CAE Healthcare Blog

Simulation helps people prepare for the moments that matter – without the risks inherent in real-life practice. But to be effective, these simulation experiences must feel as close to the real thing as possible. Why? Without realism, participants don’t take the simulation seriously, missing the opportunity for experiential learning. What’s more, they may learn the wrong things, which could result in taking the wrong actions when faced with the same situation in real life.

But how do we ensure realism in training? In a word, automation. Automated responses offer many advantages over manual control, including realistic reactions that lead to high-quality training.

For example, the aviation industry uses mathematical models to mimic real-life flight. Leveraging an actual flight deck and flight-control principles, our aviation colleagues automate how a simulated aircraft will respond when circumstances, such as weather, speed or pilot inputs, change. A stall, for example, doesn’t take place at some random point under manual control but exactly when the weather, speed and crew's actions lead to it.

With this realism, pilots in training can learn what to do in real situations, without the potential subjectivity and inconsistency that can be introduced when someone manually runs the simulation.

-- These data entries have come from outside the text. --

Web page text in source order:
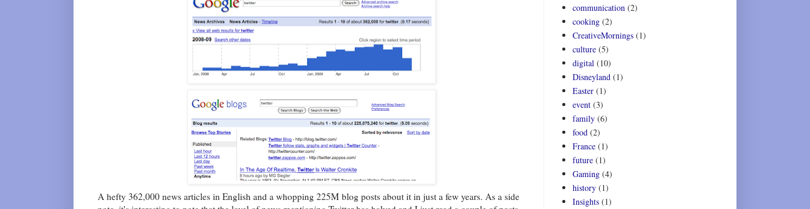
A hefty 362,000 news articles in English and a whopping 225M blog posts about it in just a few years. As a side
communication (2)
cooking (2)
CreativeMornings (1)
culture (5)
digital (10)
Disneyland (1)
Easter (1)
event (3)
family (6)
food (2)
France (1)
future (1)
Gaming (4)
history (1)
Insights (1)
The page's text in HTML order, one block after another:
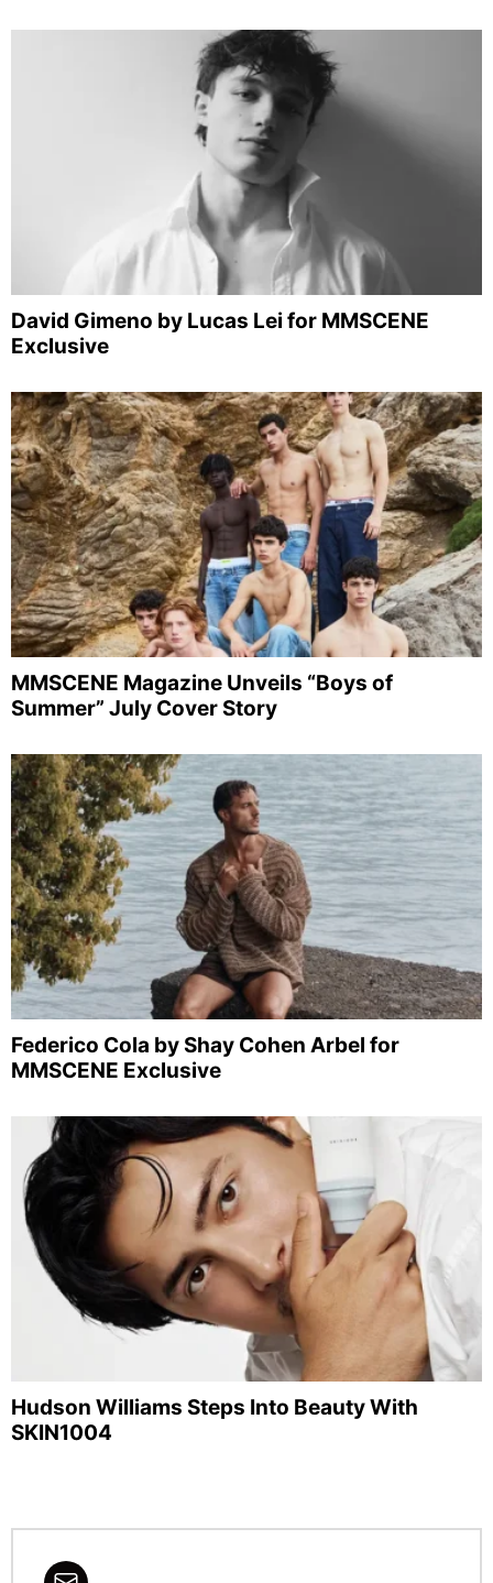
David Gimeno by Lucas Lei for MMSCENE
Exclusive
MMSCENE Magazine Unveils “Boys of
Summer” July Cover Story
Federico Cola by Shay Cohen Arbel for
MMSCENE Exclusive
Hudson Williams Steps Into Beauty With
SKIN1004
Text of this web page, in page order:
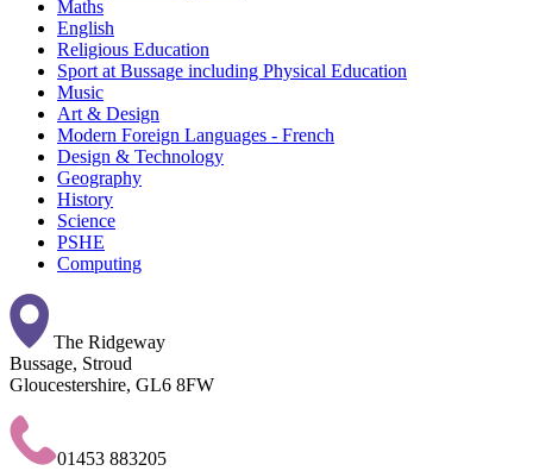
Maths
English
Religious Education
Sport at Bussage including Physical Education
Music
Art & Design
Modern Foreign Languages - French
Design & Technology
Geography
History
Science
PSHE
Computing
The Ridgeway
Bussage, Stroud
Gloucestershire, GL6 8FW
01453 883205
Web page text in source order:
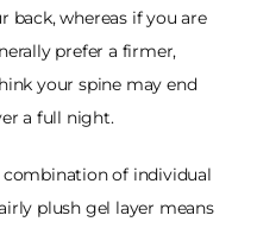
back, whereas if you are
prefer a firmer,
your spine may end
a full night.
combination of individual
plush gel layer means
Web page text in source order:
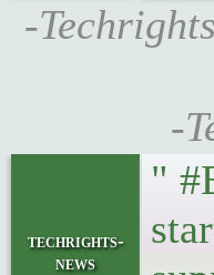
-
-
techrights-
news
"
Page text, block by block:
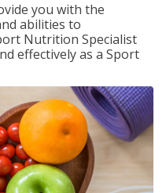
you with the
abilities to
Nutrition Specialist
effectively as a Sport
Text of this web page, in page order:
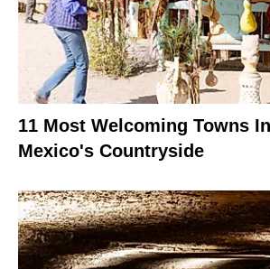
11 Most Welcoming Towns
Mexico's Countryside
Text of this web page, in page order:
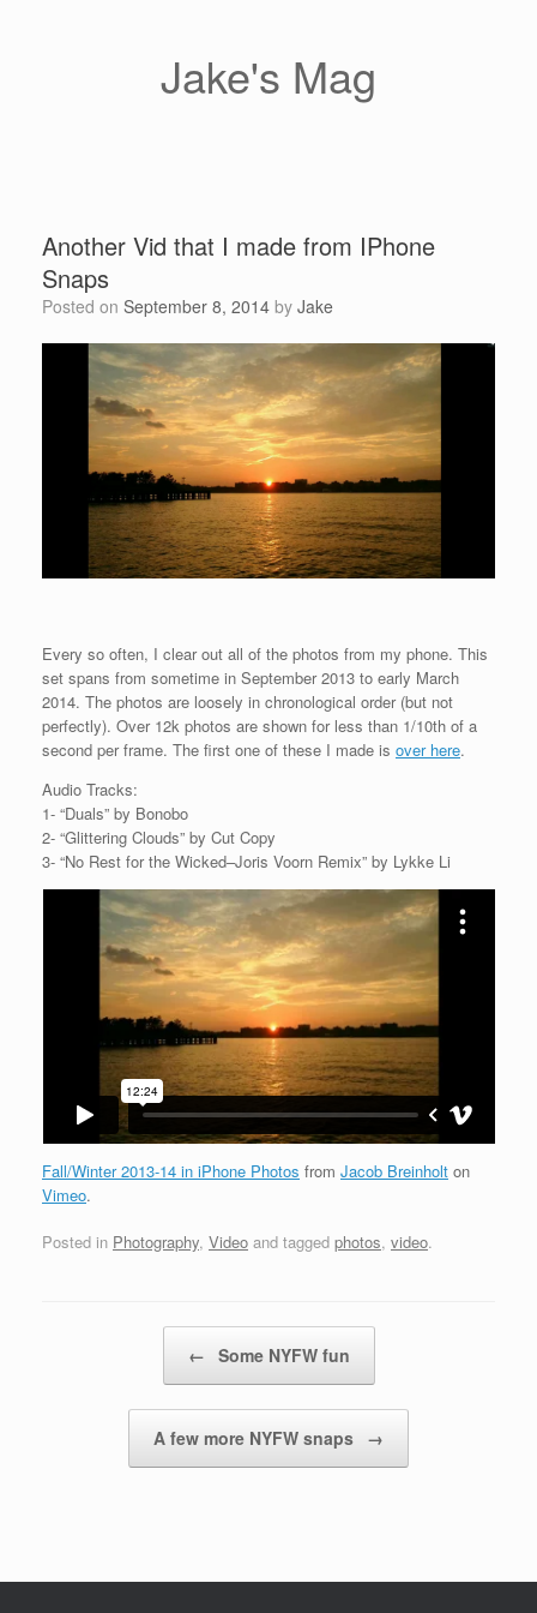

The same holds true for healthcare, where there are scientifically sound mathematical models for the human physiology and the influences acting on it, such as medicines, equipment (e.g., ventilators) and pathologies. These automated responses enable medical staff to practice with a patient simulator that behaves the same way a real patient would - without the subjectivity or inconsistency of a technician manually manipulating responses behind the scenes. In the subsequent debriefing, the focus is on the participants’ behavior, not the quality of the simulation.

This physiological modeling is used to drive automatic, realistic patient behavior to help instructors focus on learners. For example, the presentation of anaphylaxis would automatically result in reduced vascular resistance, fluid deficiency due to plasma leakage into the tissue and increased bronchial resistance to oxygen, fluid and adrenaline administration.

Our realistic and responsive physiological model serves as the basis for multiple products, including SimSTAT, which places participants in realistic clinical situations they must address. Designed in collaboration with the American Society of Anesthesiologists, SimSTAT is used as an examination tool in the mandatory recertification of American anesthesiologists.

Since such an exam can have serious consequences if failed, a particularly high quality of simulation is required. An anonymized evaluation of participants’ performance objectively identifies areas for improvement. This CAE-led survey (about 100,000 runs and 500 million data points so far) is the largest application of automated objective performance measurement using a physiological model. This model, incidentally, drives all CAE patient simulators under the name "Maestro" and is also available as Maestro Evolve and Maestro Embody in online versions with and without an instructor.